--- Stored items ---
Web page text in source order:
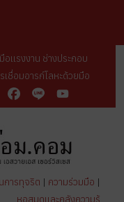
เเรงงาน ช่างประกอบ
เชื่อมอารก์โลหะด้วยมือ
Facebook
Line YouTube
การทุจริต | ความร่วมมือ |
หอสมุดและคลังความรู้
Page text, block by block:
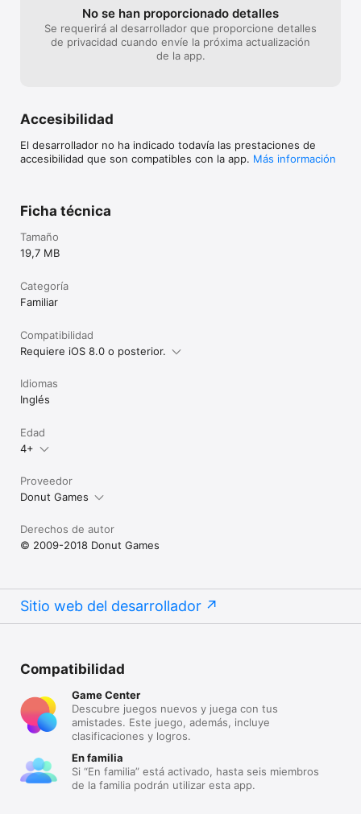
No se han proporcionado detalles
Se requerirá al desarrollador que proporcione detalles
de privacidad cuando envíe la próxima actualización
de la app.
Accesibilidad
El desarrollador no ha indicado todavía las prestaciones de
accesibilidad que son compatibles con la app. Más información
Ficha técnica
Tamaño
19,7 MB
Categoría
Familiar
Compatibilidad
Requiere iOS 8.0 o posterior.
Idiomas
Inglés
Edad
4+
Proveedor
Donut Games
Derechos de autor
© 2009-2018 Donut Games
Sitio web del desarrollador
Compatibilidad
Game Center
Descubre juegos nuevos y juega con tus
amistades. Este juego, además, incluye
clasificaciones y logros.
En familia
Si “En familia” está activado, hasta seis miembros
de la familia podrán utilizar esta app.
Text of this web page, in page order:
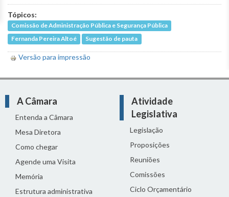
Tópicos:
Comissão de Administração Pública e Segurança Pública
Fernanda Pereira Altoé
Sugestão de pauta
Versão para impressão
A Câmara
Entenda a Câmara
Mesa Diretora
Como chegar
Agende uma Visita
Memória
Estrutura administrativa
Atividade
Legislativa
Legislação
Proposições
Reuniões
Comissões
Ciclo Orçamentário
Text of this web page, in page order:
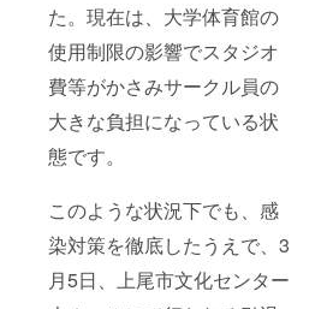
た。現在は、大学体育館の
使用制限の影響でスタジオ
費等がかさみサークル員の
大きな負担になっている状
態です。
このような状況下でも、感
染対策を徹底したうえで、3
月5日、上尾市文化センター
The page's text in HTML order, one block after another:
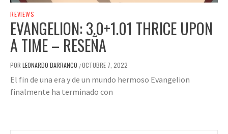
REVIEWS
EVANGELION: 3.0+1.01 THRICE UPON
A TIME – RESEÑA
POR LEONARDO BARRANCO /OCTUBRE 7, 2022
El fin de una era y de un mundo hermoso Evangelion
finalmente ha terminado con
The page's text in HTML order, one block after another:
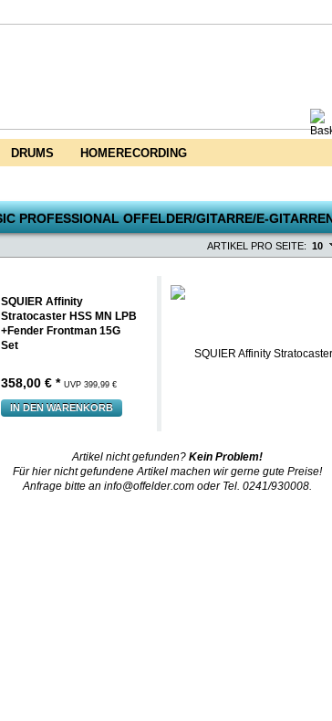
DRUMS HOMERECORDING
ARTIKEL PRO SEITE: 10
SQUIER Affinity
Stratocaster HSS MN LPB
+Fender Frontman 15G
Set
358,00 € * UVP 399,99 €
IN DEN WARENKORB
Artikel nicht gefunden? Kein Problem!
Für hier nicht gefundene Artikel machen wir gerne gute Preise!
Anfrage bitte an info@offelder.comoder Tel. 0241/930008.
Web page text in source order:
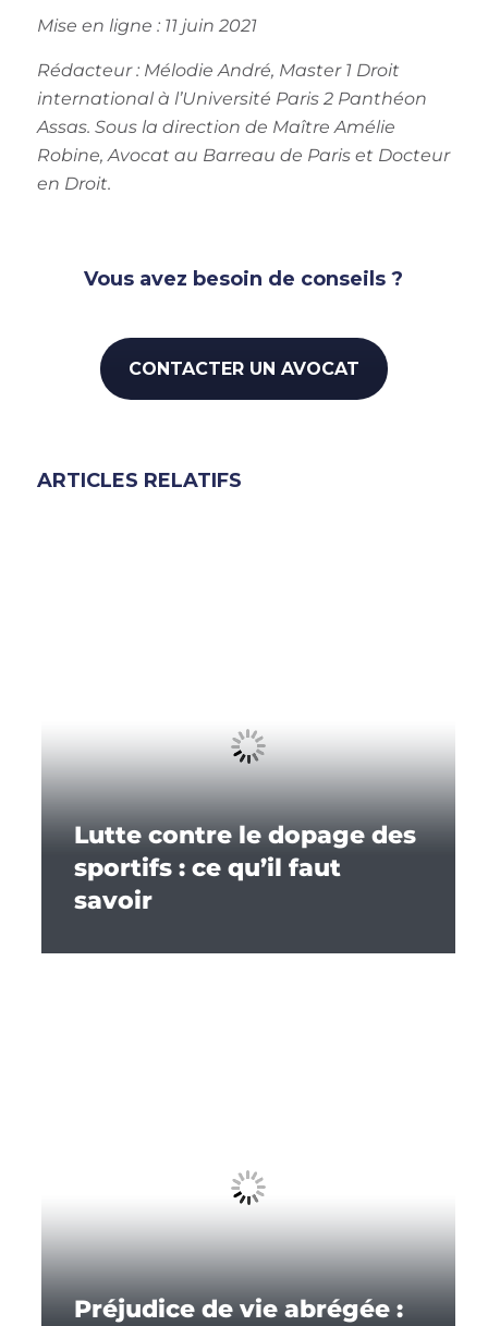
Mise en ligne : 11 juin 2021
Rédacteur : Mélodie André, Master 1 Droit
international à l’Université Paris 2 Panthéon
Assas. Sous la direction de Maître Amélie
Robine, Avocat au Barreau de Paris et Docteur
en Droit.
Vous avez besoin de conseils ?
CONTACTER UN AVOCAT
ARTICLES RELATIFS
Lutte contre le dopage des
sportifs : ce qu’il faut
savoir
Préjudice de vie abrégée :

--- Task goal ---
Going through the records above line by line, transcribe each one exactly and skip any pictures.

--- Finished exercise ---
Web page text in source order:
เเรงงาน ช่างประกอบ
เชื่อมอารก์โลหะด้วยมือ
Facebook
Line YouTube
การทุจริต | ความร่วมมือ |
หอสมุดและคลังความรู้
Page text, block by block:
No se han proporcionado detalles
Se requerirá al desarrollador que proporcione detalles
de privacidad cuando envíe la próxima actualización
de la app.
Accesibilidad
El desarrollador no ha indicado todavía las prestaciones de
accesibilidad que son compatibles con la app. Más información
Ficha técnica
Tamaño
19,7 MB
Categoría
Familiar
Compatibilidad
Requiere iOS 8.0 o posterior.
Idiomas
Inglés
Edad
4+
Proveedor
Donut Games
Derechos de autor
© 2009-2018 Donut Games
Sitio web del desarrollador
Compatibilidad
Game Center
Descubre juegos nuevos y juega con tus
amistades. Este juego, además, incluye
clasificaciones y logros.
En familia
Si “En familia” está activado, hasta seis miembros
de la familia podrán utilizar esta app.
Text of this web page, in page order:
Tópicos:
Comissão de Administração Pública e Segurança Pública
Fernanda Pereira Altoé
Sugestão de pauta
Versão para impressão
A Câmara
Entenda a Câmara
Mesa Diretora
Como chegar
Agende uma Visita
Memória
Estrutura administrativa
Atividade
Legislativa
Legislação
Proposições
Reuniões
Comissões
Ciclo Orçamentário
Text of this web page, in page order:
た。現在は、大学体育館の
使用制限の影響でスタジオ
費等がかさみサークル員の
大きな負担になっている状
態です。
このような状況下でも、感
染対策を徹底したうえで、3
月5日、上尾市文化センター
The page's text in HTML order, one block after another:
REVIEWS
EVANGELION: 3.0+1.01 THRICE UPON
A TIME – RESEÑA
POR LEONARDO BARRANCO /OCTUBRE 7, 2022
El fin de una era y de un mundo hermoso Evangelion
finalmente ha terminado con
The page's text in HTML order, one block after another:
DRUMS HOMERECORDING
ARTIKEL PRO SEITE: 10
SQUIER Affinity
Stratocaster HSS MN LPB
+Fender Frontman 15G
Set
358,00 € * UVP 399,99 €
IN DEN WARENKORB
Artikel nicht gefunden? Kein Problem!
Für hier nicht gefundene Artikel machen wir gerne gute Preise!
Anfrage bitte an info@offelder.comoder Tel. 0241/930008.
Web page text in source order:
Mise en ligne : 11 juin 2021
Rédacteur : Mélodie André, Master 1 Droit
international à l’Université Paris 2 Panthéon
Assas. Sous la direction de Maître Amélie
Robine, Avocat au Barreau de Paris et Docteur
en Droit.
Vous avez besoin de conseils ?
CONTACTER UN AVOCAT
ARTICLES RELATIFS
Lutte contre le dopage des
sportifs : ce qu’il faut
savoir
Préjudice de vie abrégée :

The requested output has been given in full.